Working in Gates’s favor is that his foundation has a lot of experience in distributing cheap vaccines around the globe. Gates has put more than $4 billion over the last two decades into Gavi, which is estimated by the Gates Foundation to have immunized 750 million children and saved 13 million lives.

Prior to Friday’s announcement, Gates had committed $100 million to Gavi specifically to buy and deliver a Covid-19 vaccine. In June, Gates had promised to send $1.6 billion to Gavi over the next five years for its broader vaccine work.

So while Gates can’t control how much the vaccine costs, he does bring enormous credibility and a track record of putting his billions to work to distribute it as cheaply as possible and via a tested supply chain.
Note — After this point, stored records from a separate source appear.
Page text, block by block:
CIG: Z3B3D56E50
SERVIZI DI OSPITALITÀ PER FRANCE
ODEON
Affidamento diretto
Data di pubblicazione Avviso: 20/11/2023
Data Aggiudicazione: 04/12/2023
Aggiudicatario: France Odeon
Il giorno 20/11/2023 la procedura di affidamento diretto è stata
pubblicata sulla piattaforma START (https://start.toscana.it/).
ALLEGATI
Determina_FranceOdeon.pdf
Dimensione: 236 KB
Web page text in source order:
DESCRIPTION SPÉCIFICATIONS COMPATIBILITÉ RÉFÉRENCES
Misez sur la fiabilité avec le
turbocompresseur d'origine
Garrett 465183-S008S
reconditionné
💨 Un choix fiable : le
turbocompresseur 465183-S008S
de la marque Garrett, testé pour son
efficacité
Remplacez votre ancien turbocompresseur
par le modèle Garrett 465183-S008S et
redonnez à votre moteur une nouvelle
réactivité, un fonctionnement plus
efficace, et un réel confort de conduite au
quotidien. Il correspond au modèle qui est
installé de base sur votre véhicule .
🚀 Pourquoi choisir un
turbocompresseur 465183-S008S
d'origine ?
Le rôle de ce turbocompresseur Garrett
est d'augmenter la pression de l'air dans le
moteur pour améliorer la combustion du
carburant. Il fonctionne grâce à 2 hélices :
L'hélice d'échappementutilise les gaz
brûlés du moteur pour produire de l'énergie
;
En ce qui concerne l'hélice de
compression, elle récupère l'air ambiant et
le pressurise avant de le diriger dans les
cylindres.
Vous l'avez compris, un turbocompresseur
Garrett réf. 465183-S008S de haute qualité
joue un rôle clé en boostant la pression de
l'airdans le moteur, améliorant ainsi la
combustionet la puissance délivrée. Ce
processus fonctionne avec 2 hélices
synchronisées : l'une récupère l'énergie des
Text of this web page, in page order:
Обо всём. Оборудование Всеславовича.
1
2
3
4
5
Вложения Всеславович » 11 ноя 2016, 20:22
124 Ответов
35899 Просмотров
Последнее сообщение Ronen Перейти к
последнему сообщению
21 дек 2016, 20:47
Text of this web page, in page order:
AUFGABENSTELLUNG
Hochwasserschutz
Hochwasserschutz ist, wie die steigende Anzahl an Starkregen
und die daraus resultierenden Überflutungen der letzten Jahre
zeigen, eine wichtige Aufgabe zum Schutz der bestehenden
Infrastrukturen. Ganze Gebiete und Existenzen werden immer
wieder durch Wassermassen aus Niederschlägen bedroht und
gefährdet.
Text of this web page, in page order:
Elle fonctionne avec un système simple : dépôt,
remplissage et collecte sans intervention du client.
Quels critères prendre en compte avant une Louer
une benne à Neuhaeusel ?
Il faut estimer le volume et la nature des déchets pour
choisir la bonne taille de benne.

The other thing that Gates can control is his voice. And while he has been a heavy presence on the interview circuit since the very beginning of the pandemic in the US in March, he has renewed his efforts over the last few days, popping up seemingly everywhere.

His message? The American government needs to not just think about Americans. So Gates is pressuring lawmakers in the upcoming relief bill to commit more money to Gavi and not succumb to “vaccine nationalism.”

“I’ve talked to Pence, I’ve talked to Mnuchin, Pompeo — particularly on the issue of, ‘Is the US showing up in terms of providing money to procure the vaccine for the developing countries?’” he told Wired. “There have been lots of meetings, but we haven’t been able to get the US to show up.”